AIM OF THE EXERCISE:
What are the lines from the one containing "and start eating" through the last line of the records below? Return them exactly, leaving out pictures.

RECORDS TO USE Start Marker

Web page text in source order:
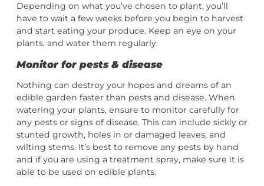
Depending on what you’ve chosen to plant, you’ll
have to wait a few weeks before you begin to harvest
and start eating your produce. Keep an eye on your
plants, and water them regularly.
Monitor for pests & disease
Nothing can destroy your hopes and dreams of an
edible garden faster than pests and disease. When
watering your plants, ensure to monitor carefully for
any pests or signs of disease. This can include sickly or
stunted growth, holes in or damaged leaves, and
wilting stems. It’s best to remove any pests by hand
and if you are using a treatment spray, make sure it is
able to be used on edible plants.
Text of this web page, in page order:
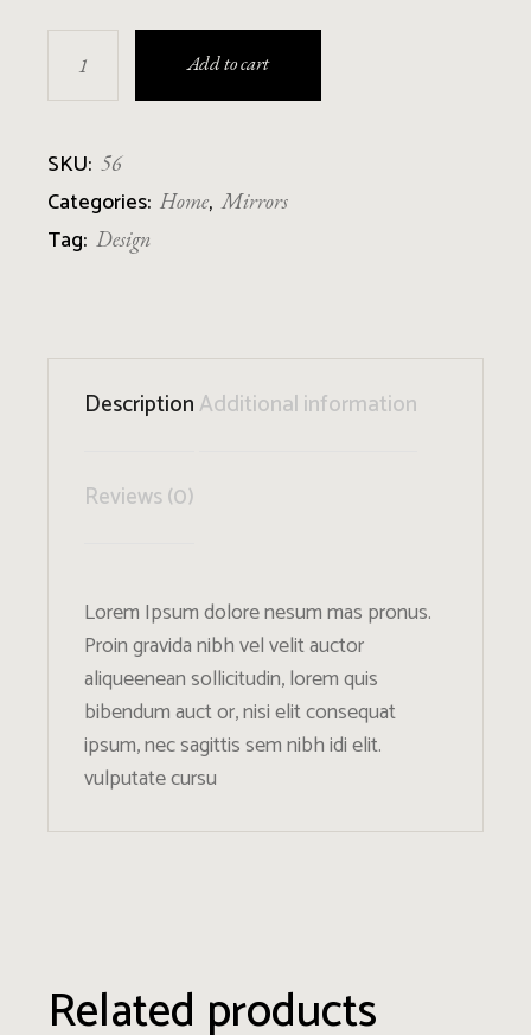
Wooden Mirror quantity
Add to cart
SKU: 56
Categories: Home, Mirrors
Tag: Design
DescriptionAdditional information
Reviews (0)
Lorem Ipsum dolore nesum mas pronus.
Proin gravida nibh vel velit auctor
aliqueenean sollicitudin, lorem quis
bibendum auct or, nisi elit consequat
ipsum, nec sagittis sem nibh idi elit.
vulputate cursu
Related products
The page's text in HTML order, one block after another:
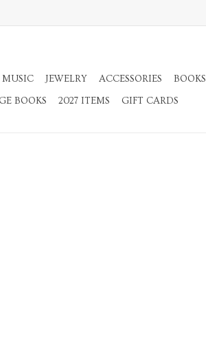
MUSIC JEWELRY ACCESSORIES BOOKS
BOOKS 2027 ITEMS GIFT CARDS

RECORDS TO USE End Marker

PROBLEM SOLUTION:
and start eating your produce. Keep an eye on your
plants, and water them regularly.
Monitor for pests & disease
Nothing can destroy your hopes and dreams of an
edible garden faster than pests and disease. When
watering your plants, ensure to monitor carefully for
any pests or signs of disease. This can include sickly or
stunted growth, holes in or damaged leaves, and
wilting stems. It’s best to remove any pests by hand
and if you are using a treatment spray, make sure it is
able to be used on edible plants.
Text of this web page, in page order:
Wooden Mirror quantity
Add to cart
SKU: 56
Categories: Home, Mirrors
Tag: Design
DescriptionAdditional information
Reviews (0)
Lorem Ipsum dolore nesum mas pronus.
Proin gravida nibh vel velit auctor
aliqueenean sollicitudin, lorem quis
bibendum auct or, nisi elit consequat
ipsum, nec sagittis sem nibh idi elit.
vulputate cursu
Related products
The page's text in HTML order, one block after another:
MUSIC JEWELRY ACCESSORIES BOOKS
BOOKS 2027 ITEMS GIFT CARDS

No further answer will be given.